Digital images, depending on their quality, can take huge amounts of storage space and the number of imaging devices available just keeps increasing. Also, due to the limited transfer rates and their cost, reducing the number of bits to represent an image is an important issue. There are several compression algorithms that take advantage of statistical redundancy or the limited capabilities of the human eye, to encode the information using fewer bits. One such algorithm consists in creating pixels of different sizes for areas that have roughly the same color, thus reducing the number of pixels. In this post, I shall present an implementation of that algorithm, along with de- and en-coding algorithms for a proposed set of rules for storing such images as to reduce their storage footprint. All the code for encoding and decoding, as well as a nice visualization script are available on the Github repository for the project.

Introduction

Compression of data is the use mathematical tools that are capable of describing a given set of data by a set of mathematical rules that is smaller than the set of data. There are two kinds of compression: lossless and lossy. As their names indicate, the former refers to a method with which no data is lost in the process of compressing, while the latter refers to a process that approximates the original data well enough to say they are equivalent, although strictly speaking, information is lost during the process and cannot be recovered. Lossy compression is widely used for sound and image compression because a compressed and an uncompressed signal sensed by a human are virtually equal. Lossless compression plays a more important role when every bit of information has to be analysed or processed. Compression algorithms have been used for a wide variety of purposes, but mainly to reduce the storage space of files, or to boost the data transfer rates. Because most of the time these two factors, storage space and total data transfer can be translated into costs, there is a direct and measurable benefit provided by these algorithms.

There are several ways of compressing a set of data. One way is by approximating a function with a series of simpler terms such as trigonometric Fourier series, as is done with the JPEG algorithm. The image is treated as a function in 2 dimensions and then decomposed into a series of periodic functions with different frequencies and amplitudes. This can be done because every periodic function can be represented as the infinite sum of cosines and sines. Multilayer neural networks can also be used for such a purpose, for they provide a means of imitating an output given a specific input, and there is a number of learning algorithms such as back propagation which reduce the error between the desired and the actual output.
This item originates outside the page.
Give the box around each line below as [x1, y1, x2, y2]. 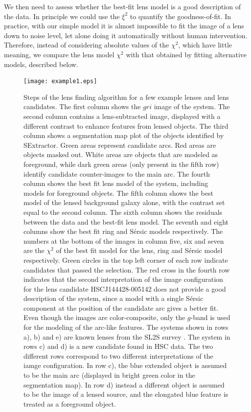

What these methods do is eliminate redundancy in the data set. One technique of doing so, without using approximation functions is called pattern substitution and consists of identifying redundant patterns in the data and substitute them by a reduced form or code.

Method

For 2 dimensional discrete signals like images, an example of a pattern substitution method is grouping together a set of adjacent pixels of roughly the same color, creating a multipixel that spans several single pixels in both directions, horizontal and vertical. To identify every multipixel in the image, they are tagged with 7 properties instead of the 3 components in colorspace a single pixel usually has. Those 7 properties are:

  • Horizontal coordinate of the top-left corner
  • Vertical coordinate of the top-left corner
  • Width of the multipixel
  • Height of the multipixel
  • Red component of the multipixel’s color
  • Green component of the multipixel’s color
  • Blue component of the multipixel’s color

The proposed method creates candidate multipixels and calculates what the average color for that multipixel is. Then its variance is compared to a known threshold and if the variance is higher than the threshold, the multipixel is discarded and split into two new candidate multipixels that are analysed recursively. The process begins with the entire image being the first candidate multipixel, and runs until the multipixels are too small to be divided any further. This smallest size can be chosen as to reduce the total number of pixels. The variance of a multipixel is calculated as follows:


Equation 1.

Where μ is the mean RGB value in that multipixel.

The process of splitting the image alternates between horizontal and vertical divisions. If the image is wider than it is tall, the first division is vertical and the next division is horizontal. The alternation is inverted if the image is taller than it is wide. The sections need not be an even number of pixels long.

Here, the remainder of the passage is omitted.